Leveraged equity funds are designed to provide multiples of daily returns from the underlying index such as S&P 500 SPX or Nasdaq 100 IXIC. They are very popular among retail investors who want to avoid the futures market, where volatility can trigger margin calls or forced sales if prices fall.
Because Trump announced the reciprocal rate on April 2, the MSCI World Index Euronext: IACWI fell more than 3%, while the S&P 500 and the Nasdaq Index each fell 5%.
The loss was initially steeper but there was a recovery in the market after his decision to pause the tariff was 90 days.
Rob Kane, Director of Alternative Investment at the Commonwealth Financial Network, said that the entry flow to ETF Leverage was mostly driven by the hope of cutting federal reserve tariffs that will soon occur and the view that the tariff is used as leverage in broader trade negotiations.

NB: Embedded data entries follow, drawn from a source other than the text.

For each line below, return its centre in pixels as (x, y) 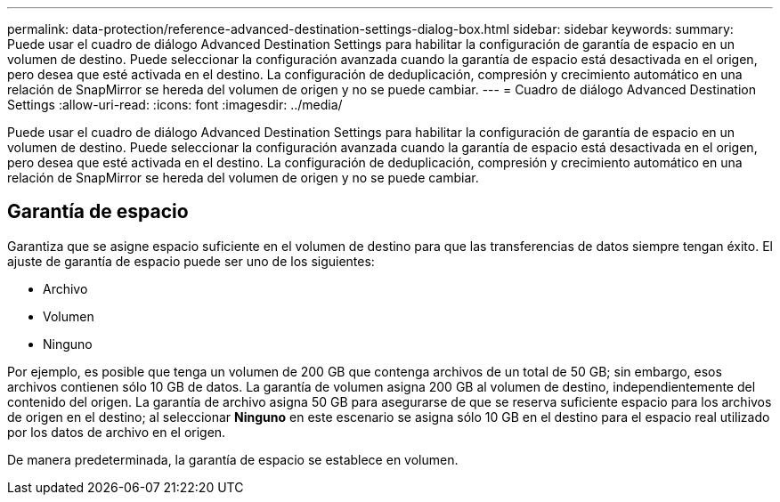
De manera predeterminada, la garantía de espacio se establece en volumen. (233, 459)
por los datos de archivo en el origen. (117, 432)
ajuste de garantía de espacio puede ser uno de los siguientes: (191, 261)
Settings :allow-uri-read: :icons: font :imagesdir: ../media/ (175, 105)
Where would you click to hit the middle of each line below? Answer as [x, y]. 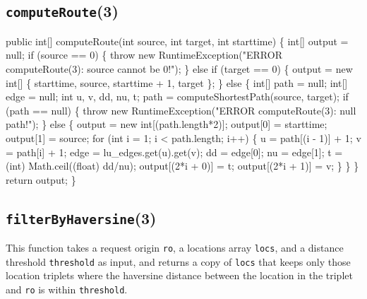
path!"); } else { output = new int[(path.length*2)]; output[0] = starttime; [167, 124]
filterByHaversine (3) [81, 217]
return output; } [41, 179]
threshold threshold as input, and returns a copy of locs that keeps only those [178, 261]
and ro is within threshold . [67, 289]
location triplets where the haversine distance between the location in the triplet [179, 275]
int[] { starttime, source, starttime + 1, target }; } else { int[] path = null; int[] [177, 82]
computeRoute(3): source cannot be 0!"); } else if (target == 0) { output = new [179, 68]
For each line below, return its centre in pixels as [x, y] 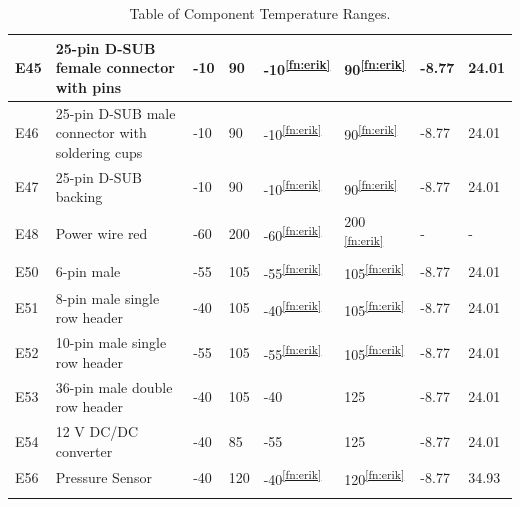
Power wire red [101, 232]
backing [79, 196]
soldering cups [99, 151]
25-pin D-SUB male [115, 112]
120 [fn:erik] [374, 478]
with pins [88, 86]
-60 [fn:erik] [292, 233]
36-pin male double [114, 386]
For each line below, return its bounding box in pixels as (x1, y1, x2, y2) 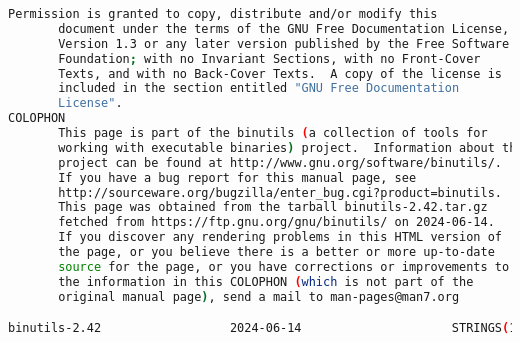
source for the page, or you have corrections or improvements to (58, 259, 510, 274)
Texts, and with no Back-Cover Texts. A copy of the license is (58, 66, 502, 81)
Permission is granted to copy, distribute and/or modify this (8, 7, 438, 21)
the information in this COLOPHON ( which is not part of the (58, 274, 474, 289)
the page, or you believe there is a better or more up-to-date (58, 245, 495, 259)
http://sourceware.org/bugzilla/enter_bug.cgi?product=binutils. (58, 185, 502, 200)
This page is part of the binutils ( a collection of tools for (58, 126, 488, 140)
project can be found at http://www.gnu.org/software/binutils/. (58, 155, 502, 170)
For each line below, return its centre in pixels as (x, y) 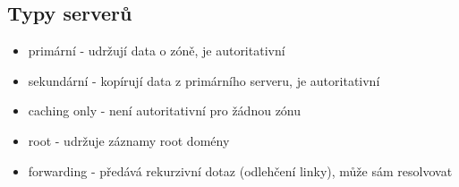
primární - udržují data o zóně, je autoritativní (157, 51)
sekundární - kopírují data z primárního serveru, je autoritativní (204, 80)
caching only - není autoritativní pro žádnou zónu (165, 110)
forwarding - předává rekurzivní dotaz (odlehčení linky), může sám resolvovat (240, 170)
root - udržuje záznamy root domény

“Excessive initial reactions driven by investor sentiments are often reversed quickly, and the short -term performance nature of ETF Leveraged, combined with the substantial benefits they can produce, making it a tactical device to utilize high price dislocation,” he said.
This fund has gained popularity, thanks to an increase in trading platforms such as Robinhood, which offers easy access to this type of ETF for retail investors.
However, some analysts warn that these funds suffer from performance decay, where returns erode from time to time due to daily balance and market volatility, making them risk for long -term ownership.
Vince Stanzoine, Chief Executive Officer in First Information, said ETF Leveraged is not suitable for long -term ownership and daily reset plays chaos with returns, especially when the market is not trending.
“Actually, a professional trader, including me, will be short ETF Leveraged X3 such as TQQQ to benefit from this decay and inefficiency.”